Да, уроки Семенова вы, похоже, отлично выучили. Биокатализ и нейрохимия, камчатские термофилы и антипиреновый завод, суперконденсаторы для электромобилей, искусственный интеллект, теория устойчивости метаболизма…
Просто у меня есть отличная база – современная химическая кинетика от эксперимента до суперкомпьютера, а все остальное – производные, и этих производных много.
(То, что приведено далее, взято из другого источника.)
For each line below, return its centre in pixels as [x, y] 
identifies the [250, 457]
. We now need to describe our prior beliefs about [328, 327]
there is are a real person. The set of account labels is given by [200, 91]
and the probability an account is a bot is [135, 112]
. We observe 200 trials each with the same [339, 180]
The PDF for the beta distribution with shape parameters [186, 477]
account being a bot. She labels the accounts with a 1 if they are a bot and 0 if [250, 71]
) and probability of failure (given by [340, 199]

Любите преподавать? Учить молодежь?
Мне нравится преподавать, хотя сегодня это сложно. Много нового, а я еще не со всеми старыми задачками разобрался. Между прочим, полное профессорское преподавание – это очень тяжелая работа. Я вспоминаю Олеся Михайловича Полторака, он читал потрясающие лекции по физической химии. Но он два дня к лекциям готовился, один день читал и потом один день отдыхал. Помнится, я читал общий курс биохимии для всего химического факультета, и я больше ничем другим уже заниматься не мог. Полтора года я его готовил, потом несколько лет читал. А наука – жестокая вещь. Ты должен заниматься ею непрерывно. Если ты на год-два-три выскочил из ее объятий, то уже отстанешь навсегда.
|
Сергей Дмитриевич Варфоломеев, молодой кандидат наук и молодой преподаватель химического факультета МГУ имени М.В. Ломоносова, 1976 г.
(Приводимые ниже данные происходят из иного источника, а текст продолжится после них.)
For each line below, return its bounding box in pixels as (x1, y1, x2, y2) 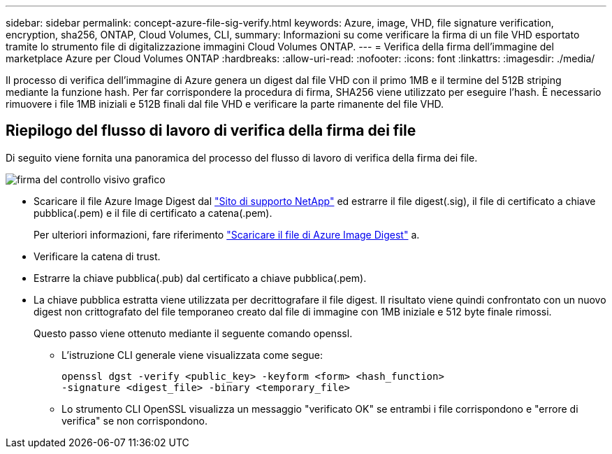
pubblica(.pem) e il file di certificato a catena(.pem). (34, 206, 272, 219)
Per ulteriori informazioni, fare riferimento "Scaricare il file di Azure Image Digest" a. (34, 228, 420, 241)
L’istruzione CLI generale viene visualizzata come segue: (61, 348, 323, 361)
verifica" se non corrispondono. (61, 414, 207, 427)
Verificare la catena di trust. (34, 250, 161, 262)
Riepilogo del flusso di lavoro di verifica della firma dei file (6, 122, 416, 140)
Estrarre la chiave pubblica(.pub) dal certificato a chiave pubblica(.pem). (34, 271, 367, 284)
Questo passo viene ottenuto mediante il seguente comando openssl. (34, 327, 353, 339)

Фото: Олег Иванов, МИА «Россия Сегодня»
|
Что движет вами в науке?
Исключительно интерес. Ощущение, что ты вдруг что-то понял, а никто еще об этом даже не начинал думать – это хорошее, бодрящее чувство. Главное – не бояться браться за новые сложные задачи. Собственно, этому и учил нас Николай Николаевич Семенов. Когда мы занялись нейронными сетями, казалось, что с этим невозможно будет разобраться. Однако на деле оказалось, что химия мозговых процессов примитивна! Как атомная бомба. Природа любит простые и красивые решения.